Alexa, Google Assistant and Siri: a laser is enough to deceive them
A group of researchers managed to issue commands to a voice assistant using a laser beam, opening the door to a technique that is as flashy as it is effective.
Voice assistants Alexa, Google Assistant and Siri may be vulnerable to attacks involving the use of lasers to issue silent and often invisible commands to perform unwanted actions, such as unlocking doors, visiting websites, locating and starting vehicles and so on.
By directing a low-power laser light beam towards devices equipped with voice assistance systems, the researchers who discovered the flaw were able to issue commands up to a distance of 110 meters.
Voice control systems do not normally require the user to authenticate to issue each command, and this allows the attack to be completed without the need to know a password or PIN. Considering the distance and the type of technique, these are attacks that can be successfully conducted even between different buildings or outside the victim’s building, if the voice control device is placed near a window.
This type of attack exploits a vulnerability present in microphones that use MEMS components (micro-electro-echanical systems): these components can respond to light electromagnetic radiation by mistaking it for an acoustic wave.
The researchers carried out their tests on Siri, Alexa, Google Assistant, Facebook Portal and on a limited number of smartphones and tablets, but there are sufficient elements to believe that the problem can reasonably affect all devices that use MEMS microphones.

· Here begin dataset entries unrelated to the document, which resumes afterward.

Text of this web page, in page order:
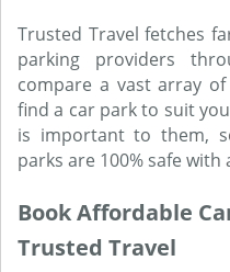
Trusted Travel fetches
parking providers
compare a vast array
find a car park to suit
is important to them,
parks are 100% safe
Book Affordable
Trusted Travel
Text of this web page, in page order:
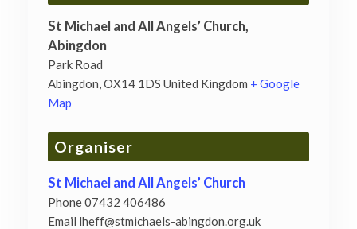
St Michael and All Angels’ Church,
Abingdon
Park Road
Abingdon,OX14 1DS United Kingdom + Google
Map
Organiser
St Michael and All Angels’ Church
Phone07432 406486
Email lheff@stmichaels-abingdon.org.uk
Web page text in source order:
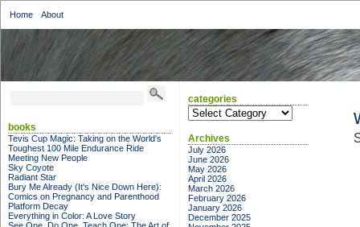
Home About
books
Tevis Cup Magic: Taking on the World's
Toughest 100 Mile Endurance Ride
Meeting New People
Sky Coyote
Radiant Star
Bury Me Already (It's Nice Down Here):
Comics on Pregnancy and Parenthood
Platform Decay
Everything in Color: A Love Story
categories
categories
Archives
July 2026
June 2026
May 2026
April 2026
March 2026
February 2026
January 2026
December 2025
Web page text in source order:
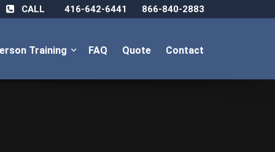
CALL 416-642-6441 866-840-2883
Training FAQ Quote Contact
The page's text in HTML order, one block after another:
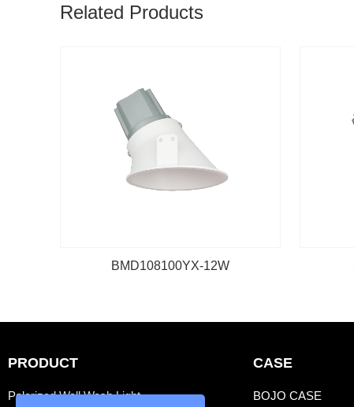
Related Products
BMD108100YX-12W
PRODUCT
Polarized Wall Wash Light
CASE
BOJO CASE
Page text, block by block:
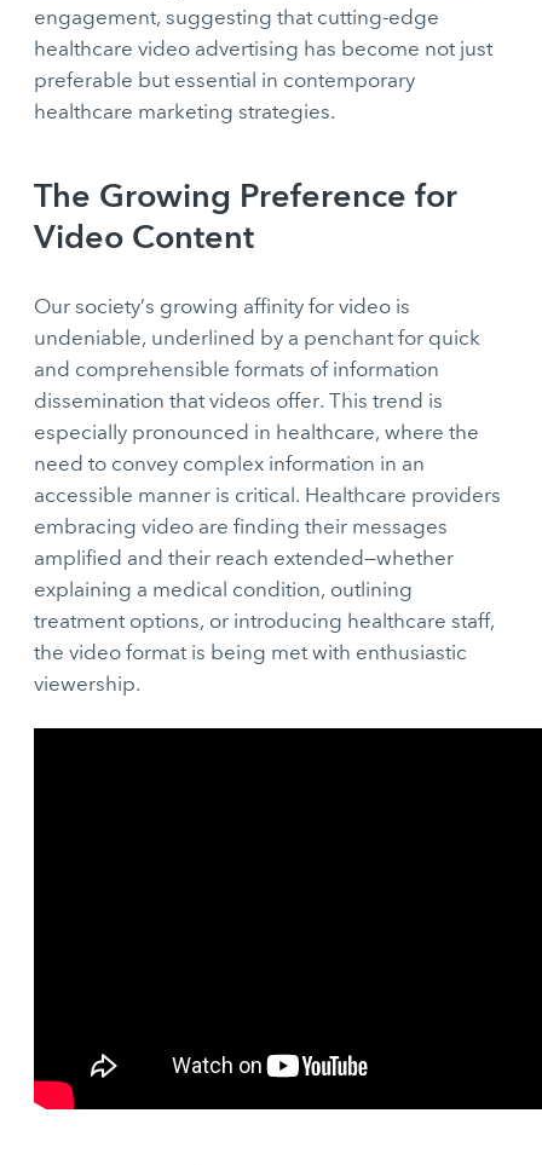
engagement, suggesting that cutting-edge
healthcare video advertising has become not just
preferable but essential in contemporary
healthcare marketing strategies.
The Growing Preference for
Video Content
Our society’s growing affinity for video is
undeniable, underlined by a penchant for quick
and comprehensible formats of information
dissemination that videos offer. This trend is
especially pronounced in healthcare, where the
need to convey complex information in an
accessible manner is critical. Healthcare providers
embracing video are finding their messages
amplified and their reach extended—whether
explaining a medical condition, outlining
treatment options, or introducing healthcare staff,
the video format is being met with enthusiastic
viewership.
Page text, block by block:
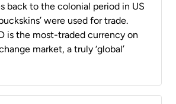
back to the colonial period in US
were used for trade.
is the most-traded currency on
market, a truly ‘global’
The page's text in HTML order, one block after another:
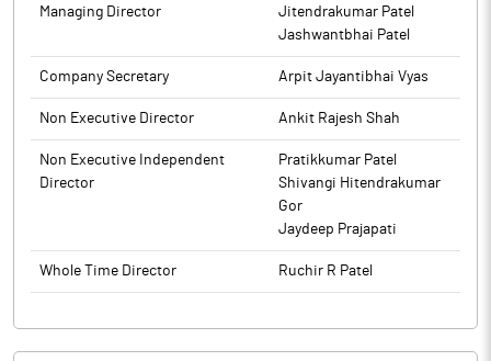
promoters, Directors, senior managerial personnel along with
their immediate relatives and other connected persons from
01st April, 2026 and shall reopen after the expiry of 48 hours
from the time the result for the quarter and financial year ended
on 31st March 2026 becomes generally available.
Managing Director
Jitendrakumar Patel
Jashwantbhai Patel
Company Secretary Arpit Jayantibhai Vyas
Non Executive Director Ankit Rajesh Shah
Non Executive Independent
Director
Pratikkumar Patel
Shivangi Hitendrakumar
Gor
Jaydeep Prajapati
Whole Time Director Ruchir R Patel
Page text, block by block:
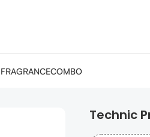
FRAGRANCECOMBO
Technic
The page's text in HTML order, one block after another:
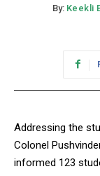
By: Keekli
Addressing the
Colonel
informed 123
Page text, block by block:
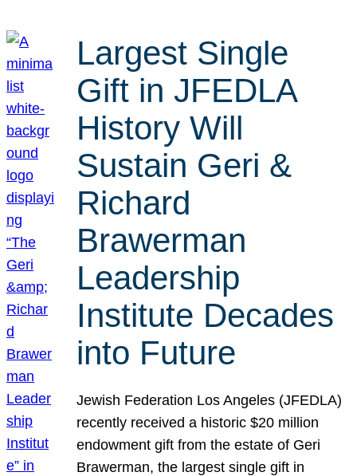
Largest Single
Gift in JFEDLA
History Will
Sustain Geri &
Richard
Brawerman
Leadership
Institute Decades
into Future
Jewish Federation Los Angeles (JFEDLA)
recently received a historic $20 million
endowment gift from the estate of Geri
Brawerman, the largest single gift in
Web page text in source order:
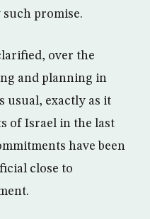
promise.
over the
and planning in
usual, exactly as it
of Israel in the last
have been
close to
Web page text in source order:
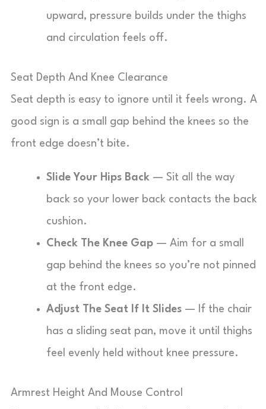
upward, pressure builds under the thighs
and circulation feels off.
Seat Depth And Knee Clearance
Seat depth is easy to ignore until it feels wrong. A
good sign is a small gap behind the knees so the
front edge doesn’t bite.
Slide Your Hips Back — Sit all the way
back so your lower back contacts the back
cushion.
Check The Knee Gap — Aim for a small
gap behind the knees so you’re not pinned
at the front edge.
Adjust The Seat If It Slides — If the chair
has a sliding seat pan, move it until thighs
feel evenly held without knee pressure.
Armrest Height And Mouse Control
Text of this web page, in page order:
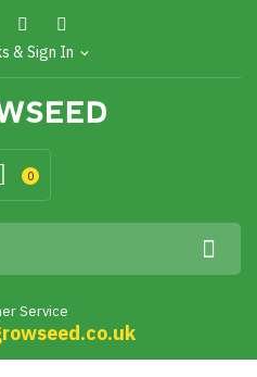
& Sign In expand_more
0
Service
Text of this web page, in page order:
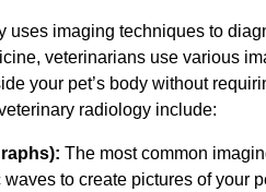
uses imaging techniques to
veterinarians use various
your pet’s body without
radiology include:
The most common
to create pictures of your
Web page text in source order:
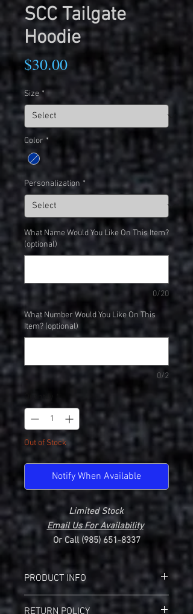
SCC Tailgate
Hoodie
$30.00Price
Size *
Color *
Personalization *
What Name Would You Like On This Item?
(optional)
0/20
What Number Would You Like On This
Item? (optional)
0/2
Out of Stock
Notify When Available
Limited Stock
Email Us For Availability
Or Call (985) 651-8337
PRODUCT INFO
Jerzees 96CR Tailgate Hoodie
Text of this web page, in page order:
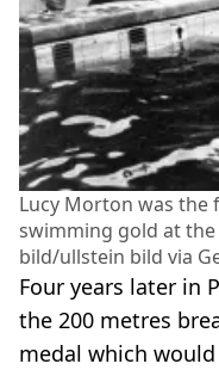
Lucy Morton was
swimming gold at the
bild/ullstein bild via
Four years later in
the 200 metres
medal which
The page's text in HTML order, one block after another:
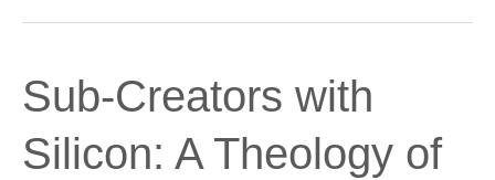
Sub-Creators with
Silicon: A Theology of
Sub-
Creators
Silicon:
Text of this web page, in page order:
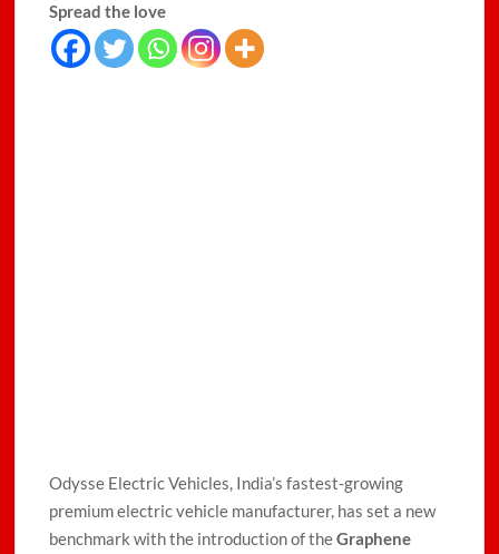
Spread the love
Odysse Electric Vehicles, India’s fastest-growing
premium electric vehicle manufacturer, has set a new
benchmark with the introduction of theGraphene
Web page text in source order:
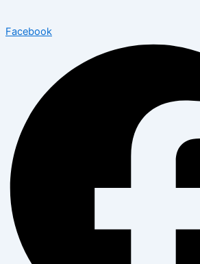
Facebook
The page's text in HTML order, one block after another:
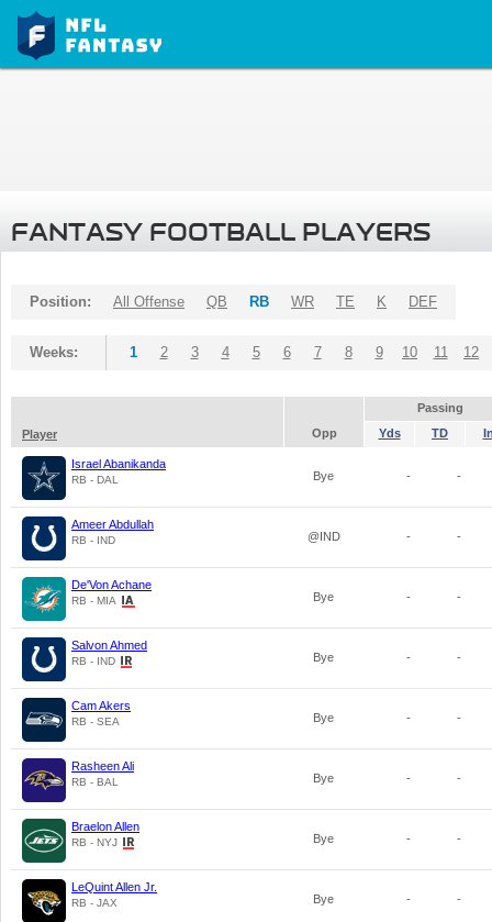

The attack, called Light Command has a number of limitations. First of all, as you may have guessed, the attacker must have a ” clean shot ” towards the target device: this must be in optical range. And in many cases, the laser beam must be directed to a specific point on the microphone.
And unless using lasers outside the visible spectrum, the light could be easily detected by someone who is in the vicinity of the target device.
Finally, we must not forget that all these voice assistance systems always respond with acoustic feedback (be it a sentence or even a simple sound) when they have received a command to be executed.
But beyond these limitations, the technique identified by the researchers is still significant since, in addition to representing a new type of threat, it is actually replicable in real situations. Despite everything, researchers admit they have not fully understood the scientific reason why this technique has proven to work. A better understanding of the phenomenon could lead to even more effective attacks.
” Voice control systems often do not have user authentication systems or when present, they are not implemented correctly. We have shown how an attacker could use commands given via a light beam to perform actions such as unlocking the door. Entrance, open the garage door, shop online and locate and start vehicles if they are connected to the victim’s Google Account. ”
The researchers described in their publication several ways of performing the attack, with various types of instrumentation. A first setup includes a simple laser pointer, a laser driver and an audio amplifier, and optionally a telephoto optic to concentrate the laser for long-range attacks.
The laser driver is laboratory equipment, which still requires familiarity with the use and configuration of the device. Another kind of setup has seen the use of an infrared laser not visible to the eye. A third configuration instead involved a phosphor laser to eliminate the need to direct the light beam to a specific point on the MEMS microphone.
In one of the various attempts, the researchers managed to complete an attack at a distance of about 70 meters and through a glass window, while in another test the telephoto optics was used to concentrate the laser and attach a device placed at a distance of about 110 meters: it was the maximum possible distance in the test environment available to researchers, which leaves open the possibility of conducting such attacks at even greater distances.